PROBLEM DESCRIPTION: Starting with the line that has "the disagreements were" in the records below and ending with the line that has "fashion as a", output those lines exactly and nothing more; omit the pictures.
(INPUT MATERIAL Opens)
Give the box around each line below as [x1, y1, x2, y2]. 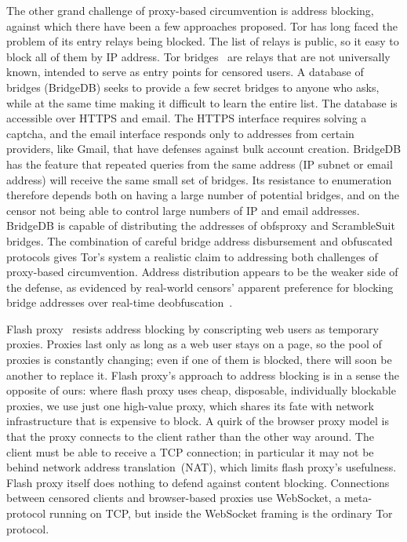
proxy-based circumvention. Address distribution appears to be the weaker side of [6, 264, 398, 280]
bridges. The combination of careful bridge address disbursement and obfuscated [6, 232, 393, 249]
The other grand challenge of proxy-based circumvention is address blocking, [6, 2, 374, 18]
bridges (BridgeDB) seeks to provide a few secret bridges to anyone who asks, [6, 78, 380, 95]
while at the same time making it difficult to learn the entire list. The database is [6, 94, 398, 111]
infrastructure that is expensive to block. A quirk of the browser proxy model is [6, 413, 389, 429]
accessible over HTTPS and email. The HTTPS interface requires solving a [6, 110, 367, 126]
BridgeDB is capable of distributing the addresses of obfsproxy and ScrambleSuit [6, 217, 395, 234]
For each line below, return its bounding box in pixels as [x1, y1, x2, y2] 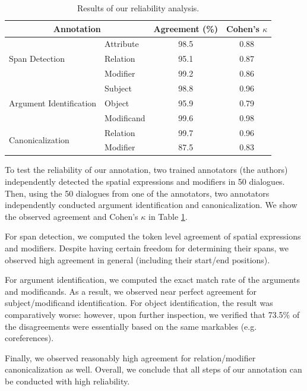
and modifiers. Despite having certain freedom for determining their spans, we [5, 242, 289, 254]
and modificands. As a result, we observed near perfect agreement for [5, 285, 257, 297]
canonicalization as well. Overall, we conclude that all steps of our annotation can [5, 363, 302, 376]
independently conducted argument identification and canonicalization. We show [5, 198, 297, 211]
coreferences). [5, 332, 54, 344]
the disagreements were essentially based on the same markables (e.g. [5, 320, 257, 332]
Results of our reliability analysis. [77, 2, 200, 14]
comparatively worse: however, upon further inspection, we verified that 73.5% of [5, 308, 300, 320]
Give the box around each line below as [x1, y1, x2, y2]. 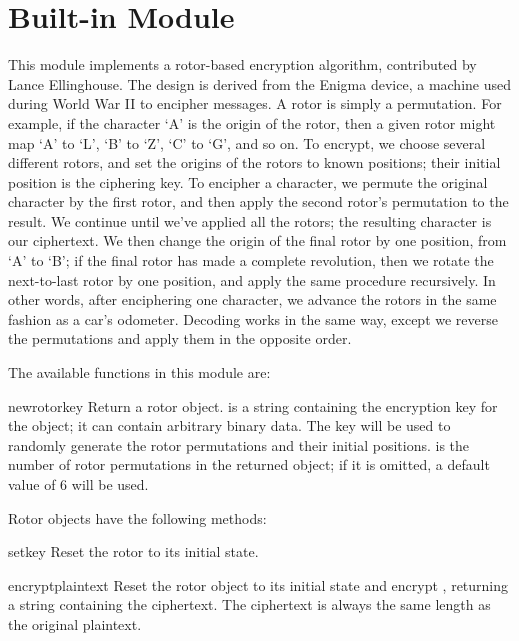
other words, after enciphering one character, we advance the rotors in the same [8, 289, 497, 310]
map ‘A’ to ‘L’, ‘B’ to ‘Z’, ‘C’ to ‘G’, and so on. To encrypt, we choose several [8, 132, 486, 153]
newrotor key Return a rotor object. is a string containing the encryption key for [8, 395, 498, 416]
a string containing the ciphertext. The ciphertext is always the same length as [8, 594, 491, 615]
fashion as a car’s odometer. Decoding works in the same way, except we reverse [8, 308, 498, 329]
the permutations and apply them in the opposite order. [8, 328, 352, 349]
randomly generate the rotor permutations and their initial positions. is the [8, 434, 470, 455]
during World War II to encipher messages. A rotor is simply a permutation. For [8, 93, 502, 114]
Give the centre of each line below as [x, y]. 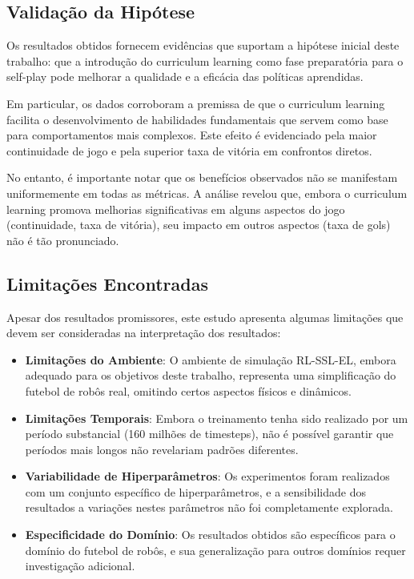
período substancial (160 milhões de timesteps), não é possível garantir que [209, 434]
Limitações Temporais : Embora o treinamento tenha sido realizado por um [217, 418]
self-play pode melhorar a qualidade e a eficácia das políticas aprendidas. [185, 76]
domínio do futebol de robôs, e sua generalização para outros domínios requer [215, 550]
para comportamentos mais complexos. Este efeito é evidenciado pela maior [192, 135]
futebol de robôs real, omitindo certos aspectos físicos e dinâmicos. [188, 390]
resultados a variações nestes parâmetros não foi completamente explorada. [209, 507]
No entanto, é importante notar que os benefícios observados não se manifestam [202, 177]
(INPUT MATERIAL Closes)
RESPONSE BOX:
the disagreements were essentially based on the same markables (e.g. [5, 320, 257, 332]
Results of our reliability analysis. [77, 2, 200, 14]
comparatively worse: however, upon further inspection, we verified that 73.5% of [5, 308, 300, 320]
Give the box around each line below as [x1, y1, x2, y2]. 
other words, after enciphering one character, we advance the rotors in the same [8, 289, 497, 310]
map ‘A’ to ‘L’, ‘B’ to ‘Z’, ‘C’ to ‘G’, and so on. To encrypt, we choose several [8, 132, 486, 153]
newrotor key Return a rotor object. is a string containing the encryption key for [8, 395, 498, 416]
a string containing the ciphertext. The ciphertext is always the same length as [8, 594, 491, 615]
fashion as a car’s odometer. Decoding works in the same way, except we reverse [8, 308, 498, 329]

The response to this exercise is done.